42. Fig. 2: The repetition of braking RA boundaries by (t) in two temporary and one final micro-sleep episodes.

43. The number of possible repetitions of such braking RA boundaries in micro-sleep episodes depends on many factors, including the individuality of particular operator, his actual mental and physical state, the environmental and technical conditions of system operation and control etc. Though this represents a very important problem, the contemporary knowledge in this respect is far from to be called satisfactory and much more research in this area needs to be done.

44. Like in many cases when the regions of acceptability of technical systems operation are investigated, also here very often the boundaries of the regions of acceptable interaction can be of fuzzy character.

45. 3. Human vigilance and attention and ways to their decrease classification and prediction Micro-sleep is usually characterized as such a state of an organism, in which the eyes are closed and vigilance approaches zero. On the contrary, one can understand by micro-sleep also such a state of the organism, when its vigilance decreases below a certain limit, without respect to the activity of visual tract. There are also several other conceptions of micro-sleep between these two limits.

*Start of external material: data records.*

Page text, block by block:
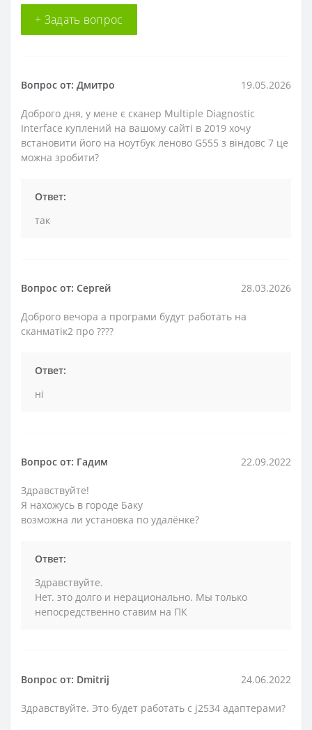
+ Задать вопрос
Вопрос от: Дмитро 19.05.2026
Доброго дня, у мене є сканер Multiple Diagnostic
Interface куплений на вашому сайті в 2019 хочу
встановити його на ноутбук леново G555 з віндовс 7 це
можна зробити?
Ответ:
так
Вопрос от: Сергей 28.03.2026
Доброго вечора а програми будут работать на
сканматік2 про ????
Ответ:
ні
Вопрос от: Гадим 22.09.2022
Здравствуйте!
Я нахожусь в городе Баку
возможна ли установка по удалёнке?
Ответ:
Здравствуйте.
Нет. это долго и нерационально. Мы только
непосредственно ставим на ПК
Вопрос от: Dmitrij 24.06.2022
Здравствуйте. Это будет работать с j2534 адаптерами?

46. Evidently, for the purpose of dealing with man-system interaction reliability, the aspect of decrease of vigilance is much more significant than closing of eyes, but the break of visual information input longer than certain limit (about 1 second for car drivers e.g.) can be also dangerous. The following statement has been considered by the opportunity as a reasonable basis for the conception of micro-sleep, as it will be used in further discussion: Let suppose that the level of a human operator’s attention can be measured by some real figure of merit LAT. As it is schematically shown in Fig. 3, the level of attention LAT decreases with the time, in which the human subject mental activity in the course of his/her interaction with the artificial system is observed.

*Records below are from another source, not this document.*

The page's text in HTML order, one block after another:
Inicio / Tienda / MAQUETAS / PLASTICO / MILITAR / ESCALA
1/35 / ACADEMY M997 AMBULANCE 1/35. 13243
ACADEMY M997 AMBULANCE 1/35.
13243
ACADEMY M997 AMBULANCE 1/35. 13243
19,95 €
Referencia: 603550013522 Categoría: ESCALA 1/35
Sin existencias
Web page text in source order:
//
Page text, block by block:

47. Here we can distinguish the following four basic stages: a) Stage of the vigilance (full attention), in which the respective subject is completely competent to control (or use) the system under consideration, b) Stage of relaxation, in which the respective subject is still competent to deal with the system under consideration, however where his/her attention decreases subsequently. This stage can last for considerably long time. c) Stage of somnolence, in which the competence of the respective subject to interact with the system under consideration becomes to be restricted. This stage can last also considerably long, however in contrary to the previous one, here the real danger of the respective subject control faults exist. d) Stage of hypnagogium, in which the respective subject fall into micro-sleep, at first with open eyes, however with very limited ability to control the system under consideration, later on into the micro-sleep with closed eyes, in which the respective subject competence to control the system is almost zero (some very skilled drivers - namely the professional truck drivers - can also in this stage hold the vehicle in straight move, however they cannot adequate react to any road curvature or barrier on the road).

48. Fig. 3: The decrease of attention in the course of human subject activity

49. In general, one can define the micro-sleep as follows: Micro-sleep is such a state of the human organism, in which the mental vigilance and attention of the human operator dealing with some artificial system (operating,controlling or using it) decreases for below a certain limit.

50. Micro-sleeps episodes can be of various lengths. For each kind of human subject interaction with artificial system some limits of maximum acceptable decrease of human subject attention and of micro-sleep lengths exist, over which the particular micro-sleep must be considered as dangerous.